Where can I buy the stuff to do a top off valve and are their any instructions anywhere to do it thanks for your help


----------



## Tommy24 (Jan 13, 2008)

Water Garden Plumbing Supplies: Pond Auto Top-Off

Try this


----------



## MeiKVR6 (Sep 16, 2008)

So long as your R/O system has a decent sized holding tank - you can do it. You'll need an electrically activated switch. It's important to get one that's normally off. 24VDC would be able to share the same power source as most misting pumps, which is nice.

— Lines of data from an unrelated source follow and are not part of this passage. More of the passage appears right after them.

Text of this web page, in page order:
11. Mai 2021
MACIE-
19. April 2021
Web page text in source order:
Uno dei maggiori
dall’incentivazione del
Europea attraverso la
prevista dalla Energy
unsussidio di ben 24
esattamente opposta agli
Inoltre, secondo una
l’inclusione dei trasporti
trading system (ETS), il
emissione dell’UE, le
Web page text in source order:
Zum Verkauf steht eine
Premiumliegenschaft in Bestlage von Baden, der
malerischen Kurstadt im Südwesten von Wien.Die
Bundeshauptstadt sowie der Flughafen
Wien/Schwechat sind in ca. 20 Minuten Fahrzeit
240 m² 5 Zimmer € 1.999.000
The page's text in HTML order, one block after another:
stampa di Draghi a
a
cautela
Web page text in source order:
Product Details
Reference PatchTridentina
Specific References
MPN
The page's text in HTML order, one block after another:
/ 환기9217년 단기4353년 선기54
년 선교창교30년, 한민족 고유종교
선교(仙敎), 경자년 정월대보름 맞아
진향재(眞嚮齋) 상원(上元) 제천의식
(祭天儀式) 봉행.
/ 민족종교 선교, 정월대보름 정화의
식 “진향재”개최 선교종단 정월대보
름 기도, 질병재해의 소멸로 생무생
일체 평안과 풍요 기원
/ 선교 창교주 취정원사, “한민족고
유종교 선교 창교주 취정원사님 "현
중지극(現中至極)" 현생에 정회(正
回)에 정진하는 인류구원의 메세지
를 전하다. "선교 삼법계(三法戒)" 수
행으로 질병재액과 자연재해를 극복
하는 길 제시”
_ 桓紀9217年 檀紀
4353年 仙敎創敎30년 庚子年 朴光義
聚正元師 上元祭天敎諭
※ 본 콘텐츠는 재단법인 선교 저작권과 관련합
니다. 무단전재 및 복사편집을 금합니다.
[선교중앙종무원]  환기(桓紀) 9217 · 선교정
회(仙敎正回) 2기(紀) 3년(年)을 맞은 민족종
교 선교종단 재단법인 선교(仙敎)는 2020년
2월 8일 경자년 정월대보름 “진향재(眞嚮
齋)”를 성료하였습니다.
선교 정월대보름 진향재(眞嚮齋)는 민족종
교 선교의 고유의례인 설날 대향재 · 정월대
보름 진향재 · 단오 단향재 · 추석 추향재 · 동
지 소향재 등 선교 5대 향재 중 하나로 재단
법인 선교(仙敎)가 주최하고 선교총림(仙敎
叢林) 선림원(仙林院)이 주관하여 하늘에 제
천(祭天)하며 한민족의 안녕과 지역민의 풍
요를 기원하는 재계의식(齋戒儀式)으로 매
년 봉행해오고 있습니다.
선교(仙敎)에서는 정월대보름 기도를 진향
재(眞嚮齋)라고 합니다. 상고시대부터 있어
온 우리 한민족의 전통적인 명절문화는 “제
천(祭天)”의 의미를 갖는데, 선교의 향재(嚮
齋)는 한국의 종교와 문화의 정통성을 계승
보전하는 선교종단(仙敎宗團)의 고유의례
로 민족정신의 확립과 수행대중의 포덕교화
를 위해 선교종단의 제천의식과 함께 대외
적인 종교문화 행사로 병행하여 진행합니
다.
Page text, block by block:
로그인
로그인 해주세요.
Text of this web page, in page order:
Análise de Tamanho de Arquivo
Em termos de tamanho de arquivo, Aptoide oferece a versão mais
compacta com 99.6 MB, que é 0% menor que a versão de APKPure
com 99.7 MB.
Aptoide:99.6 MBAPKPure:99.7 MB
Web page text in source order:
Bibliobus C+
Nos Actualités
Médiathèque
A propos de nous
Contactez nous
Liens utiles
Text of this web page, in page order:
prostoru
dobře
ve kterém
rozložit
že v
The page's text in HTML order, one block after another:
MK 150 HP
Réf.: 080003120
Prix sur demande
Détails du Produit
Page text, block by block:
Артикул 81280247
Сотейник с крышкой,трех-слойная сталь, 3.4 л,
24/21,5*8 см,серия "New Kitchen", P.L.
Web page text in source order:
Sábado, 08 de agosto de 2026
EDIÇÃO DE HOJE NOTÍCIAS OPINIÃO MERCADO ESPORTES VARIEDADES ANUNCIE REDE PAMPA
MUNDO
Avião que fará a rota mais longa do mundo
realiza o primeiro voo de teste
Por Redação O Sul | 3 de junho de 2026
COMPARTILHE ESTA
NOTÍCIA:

Home Line --> R/O System --> R/O reservoir --> E-Valve --> Pump --> Misters

If your R/O system doesn't have a R/O reservoir - you can make one but you'll need a UV Sterilizer and an auto-shutoff valve to keep things safe & simple.


----------



## chinoanoah (Mar 9, 2009)

Lol Brien... What are you doing now...


----------



## jpstod (Sep 8, 2005)

MeiKVR6 said:


> If your R/O system doesn't have a R/O reservoir - you can make one but you'll need a UV Sterilizer and an auto-shutoff valve to keep things safe & simple.


Why do you feel that you will need a UV Sterilizer?


----------



## Brien (Aug 27, 2009)

Where can I but that switch and what r/o system would you recommend ?


----------



## Philsuma (Jul 18, 2006)

Here's one....












here's the OG thread:

90 Gallon Vivarium - Pic Heavy - Orchid Board - Most Complete Orchid Forum on the web !


hope that helps...


----------



## kyle1745 (Feb 15, 2004)

The common way is to use a tank and a float to stop the incoming water. People have used trash cans, fish tanks, rubber maid containers. Only caution is to make sure it can hold the water as there have also been a few reports of the chosen containers failing.
I use a 5-gal container used for camping which I then added the float to by cutting the side with a utility knife. One of the easiest maybe a 10gal tank with a piece of glass on top to keep dust and etc out. You can then drill the lid for the outgoing water and the side for a float.


----------



## MeiKVR6 (Sep 16, 2008)

jpstod said:


> Why do you feel that you will need a UV Sterilizer?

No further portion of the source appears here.